A really exciting thing happened last week in Sedgwick, Maine when it became the first US town to pass a community food sovereignty ordinance. That’s way cooler than it sounds!
The ordinance effectively exempts local producers from FDA regulations, state licensing requirements, and any other laws which impede the sale and distribution of local foods. Consumers and growers tackle food safety and liability-related issues via micro-agreements they make with each other, outside the formal legal apparatus.
The first page of the ordinance can be found below, and the whole document can be found here.
The ordinance goes on to claim that “It shall be unlawful for any law or regulation adopted by the state or federal government to interfere with the rights recognized by this Ordinance”, a delightfully ballsy proclamation that probably does not hold too much legal water. It’s not clear what the government’s official response/challenge will be to the new policy.
Even if the ordinance’s trumping of state/federal authority is found to be invalid, its symbolic posture undermines the one-size-fits-all mentality of North American food regulators. As anyone who has tried to commercialize on urban agriculture in Toronto knows, the current policy environment makes it all but impossible to earn a real income “doing” good food in the city.
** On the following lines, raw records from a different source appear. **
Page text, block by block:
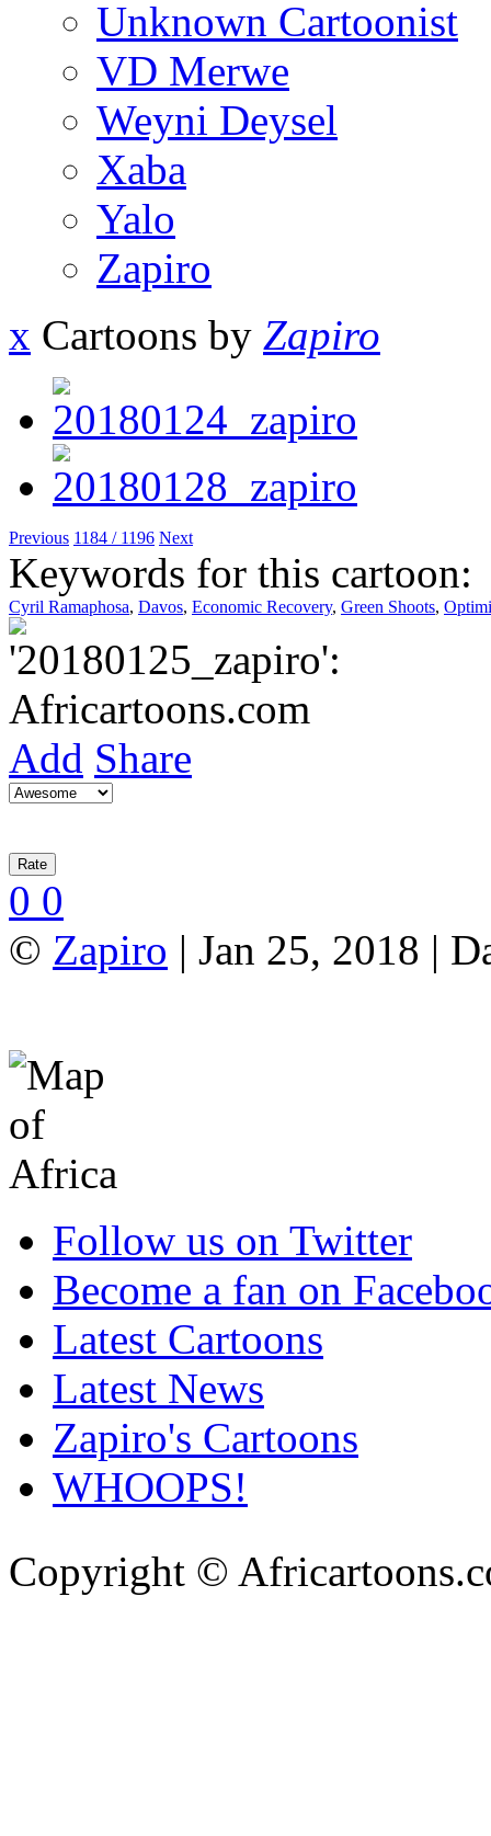
Unknown Cartoonist
VD Merwe
Weyni Deysel
Xaba
Yalo
Zapiro
x Cartoons by Zapiro
Previous 1184 / 1196 Next
Keywords for this cartoon:
Cyril Ramaphosa, Davos, Economic Recovery, Green Shoots,
Add Share
0 0
© Zapiro | Jan 25, 2018 |
Follow us on Twitter
Become a fan on
Latest Cartoons
Latest News
Zapiro's Cartoons
WHOOPS!
Copyright ©
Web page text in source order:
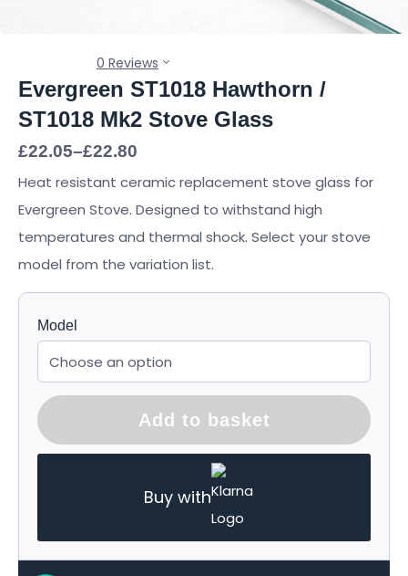
Evergreen ST1018 Hawthorn /
ST1018 Mk2 Stove Glass
0 Reviews
£22.05–£22.80
Price
£22.05
£22.80
Heat resistant ceramic replacement stove glass for
Evergreen Stove. Designed to withstand high
temperatures and thermal shock. Select your stove
model from the variation list.
Model
Add to basket
Buy with
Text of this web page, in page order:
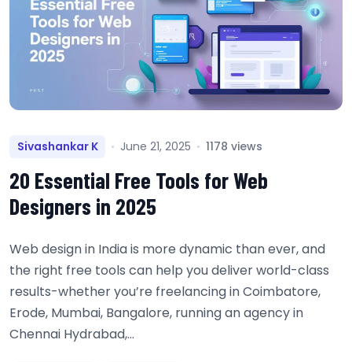
Sivashankar K June 21, 2025 1178 views
20 Essential Free Tools for Web
Designers in 2025
Web design in India is more dynamic than ever, and
the right free tools can help you deliver world-class
results-whether you’re freelancing in Coimbatore,
Erode, Mumbai, Bangalore, running an agency in
Chennai Hydrabad,...

Health and safety are vital concerns, but it’s seriously lazy (not to mention patently false) to assume that non-traditional food systems threaten public health in any serious way.
A few other US states are also attempting to use their interpretation of the 10th Amendment to recognize state autonomy on food-related issues technically under federal jurisdiction; for example, a similar state-level ordinance being proposed in Vermont includes the clause
THEREFORE, Be it resolved, that We The People, stand on our rights under the 10th Amendment to the US Constitution and reject such Federal decrees, statutes, regulations or corporate practices that threaten our basic human right to save seed, grow, process, consume and exchange food and farm products within the State of Vermont
Canadians might be unfamiliar with this use of the US Constitution to protest federal power at the state level, but similar legislative maneuvers have been made on issues ranging from EPA regulations, health care policy, medical marijuana laws, and immigration enforcement. I’d be really curious to know what kind of power the City of Toronto has, if any, to create zoning and business exemptions for those seriously considering a career in the urban food scene. Considering that chickens, bees, and the sale of backyard produce are all effectively illegal in this city, we have a ways to go.
Hopefully models like this Maine ordinance provide us with a starting point for imagining a more flexible, locally-sensitive, and economically-appropriate regulatory solution for local food and urban agriculture in our city. We’re diggin’ it!